The form itself has no filing date. You fill in the year that you are filing for at the top of the form. 

As far as the filing date is concerned, effectively speaking you're supposed to file by the deadline for filing your 1040s. This year the deadline is later in two states (I think it is) because of state holidays on April 15th and/or 16th. But practically speaking, there is no penalty attached to filing the forms "late."

Given the big government shutdown that only just recently ended (and may start up again at the end of this week), updating the information on the FinCEN site probably wasn't high on their priorities when they got back to work.


----------



## Moulard

The form itself is technically due in the April following the previous tax year. 

However all filers get an automatic extension to October. 

It used to be that international and domestic filers had different extension dates, and the change was made to align it all last year I think.


----------



## BlakeWHSJ

Bevdeforges said:


> The FBAR form must be completed online at the FinCEN site. Using the website [/url] you have the option to either download the pdf form or use the "live" online function. (Meaning that you don't need the Adobe software to fill out the form if you use the live version.)
> 
> The form itself has no filing date. You fill in the year that you are filing for at the top of the form.
> 
> As far as the filing date is concerned, effectively speaking you're supposed to file by the deadline for filing your 1040s. This year the deadline is later in two states (I think it is) because of state holidays on April 15th and/or 16th. But practically speaking, there is no penalty attached to filing the forms "late."
> 
> Given the big government shutdown that only just recently ended (and may start up again at the end of this week), updating the information on the FinCEN site probably wasn't high on their priorities when they got back to work.

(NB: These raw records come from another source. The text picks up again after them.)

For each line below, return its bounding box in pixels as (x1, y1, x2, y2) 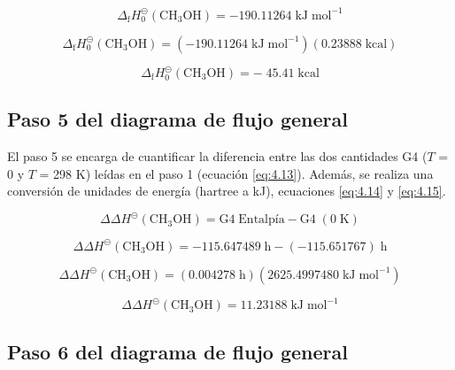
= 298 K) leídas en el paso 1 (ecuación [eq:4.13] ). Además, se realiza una (39, 164, 434, 182)
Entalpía (238, 213, 285, 227)
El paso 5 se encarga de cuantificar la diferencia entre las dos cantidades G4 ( (7, 147, 428, 166)
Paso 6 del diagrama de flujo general (7, 337, 348, 365)
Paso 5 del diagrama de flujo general (7, 105, 348, 133)
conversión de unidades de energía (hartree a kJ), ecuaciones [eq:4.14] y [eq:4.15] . (7, 181, 446, 200)
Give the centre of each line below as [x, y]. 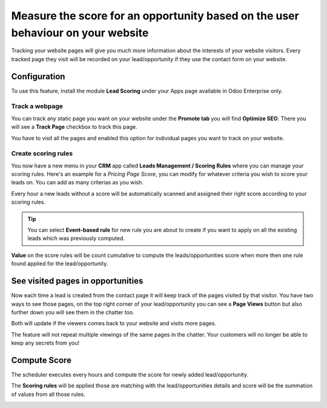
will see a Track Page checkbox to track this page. [74, 127]
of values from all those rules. [48, 394]
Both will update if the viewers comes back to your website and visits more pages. [114, 323]
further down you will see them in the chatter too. [73, 312]
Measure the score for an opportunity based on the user [155, 16]
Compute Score [41, 360]
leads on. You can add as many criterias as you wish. [77, 183]
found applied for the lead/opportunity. [60, 264]

Thanks, Bev. So in other words, I'm OK using the current PDF they have posted even though it's the form from last year?


----------



## Bevdeforges

BlakeWHSJ said:


> Thanks, Bev. So in other words, I'm OK using the current PDF they have posted even though it's the form from last year?

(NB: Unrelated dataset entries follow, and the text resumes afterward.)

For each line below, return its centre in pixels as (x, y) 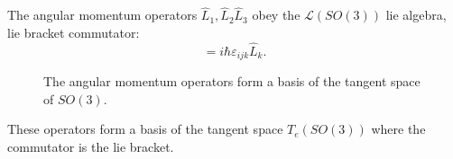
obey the (276, 15)
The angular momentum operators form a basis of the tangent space (232, 81)
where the (398, 129)
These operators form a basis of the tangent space (145, 129)
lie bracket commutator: (74, 32)
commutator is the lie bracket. (91, 146)
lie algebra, (416, 15)

It's not the form from last year. Maybe the instructions haven't been updated, but the form itself doesn't change from year to year. You need to insert the year for which you are filing in the form - but as long as you get it from the FinCEN page, it's the right form.


----------



## andie17

I had been using my previous year filed FBAR (since 2013) and simply changing the date and updating my data. Last year my attempt to do this was rejected, with a message about the version being outdated. It looked to be identical except the due date had been changed.

I download and filed the version from the BSE website, with the April 17 due date, and it was accepted. I have been waiting to see if a new version is available, as I do not wish to fill this form out twice again.


----------



## Moulard

Last year they did make a change to the form, but did not change the form number.

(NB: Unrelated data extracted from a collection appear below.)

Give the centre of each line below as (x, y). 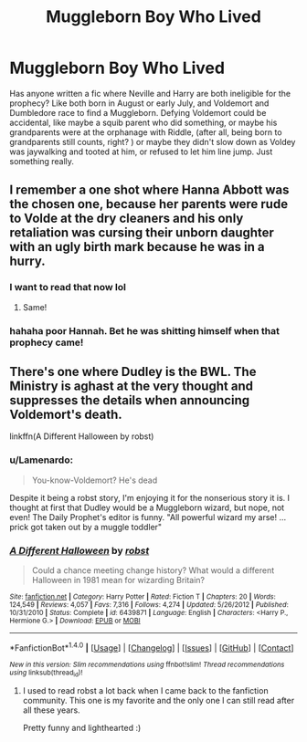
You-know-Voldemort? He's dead (95, 480)
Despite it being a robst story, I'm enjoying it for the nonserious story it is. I (150, 497)
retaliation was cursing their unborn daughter (142, 233)
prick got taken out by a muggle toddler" (86, 527)
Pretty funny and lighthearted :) (82, 727)
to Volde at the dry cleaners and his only (127, 219)
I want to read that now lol (68, 287)
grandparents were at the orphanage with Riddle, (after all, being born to (146, 132)

My understanding is that they stopped allowing diacritics. 

If you didn't, say, have a diacritic in an address then you could still lodge the "old" form.


----------



## Bevdeforges

andie17 said:


> I had been using my previous year filed FBAR (since 2013) and simply changing the date and updating my data. Last year my attempt to do this was rejected, with a message about the version being outdated. It looked to be identical except the due date had been changed.
> 
> I download and filed the version from the BSE website, with the April 17 due date, and it was accepted. I have been waiting to see if a new version is available, as I do not wish to fill this form out twice again.


There are currently two options for filing on the BSE website. For one, you download a pdf file, fill it out and then upload the completed file back to the website. You must have the appropriate version of Adobe to fill out the form and submit it. It is often possible to re-use the prior year's form however if they have made changes to the form or the criteria for acceptance of the form, it will be rejected.

The other option is their "live" form that you fill out online and submit. You can download a copy of whatever you submit, but that copy cannot be used to submit in subsequent years.


----------



## DebL22

I was told by my accountant that the previous form would be rejected. Have any of you found this to be true? 

Its so much easier to just fill in the amounts. 

Thanks for your help!


----------



## Moulard

I have not submitted this year yet, so with that caveat, I have been using the same form I downloaded in about 2008, simply updating the year and the max values. I have had no issue submitting them.

I plan to keep following that pattern of open last years, amend the dates and values , save as the current tax year and submit, until such time as the form gets rejected. If that happens, its just a cut and paste into the new form at which point I will continue the same pattern for future years.


----------



## Bevdeforges

Moulard, that's probably the best approach. Even in years when there is a "new" form, I've been really hard pressed to find the differences - and given that you always have to enter the year for which you're filing, I really doubt it will even be noticed. (And if it is, they'll be in touch.)


----------



## powerdrw

BlakeWHSJ said:


> Thanks, Bev. So in other words, I'm OK using the current PDF they have posted even though it's the form from last year?


So BlakeWHSJ the form does say it's due date is 4/17. I understand why you asked. Were you able to submit the PDF without a problem?


----------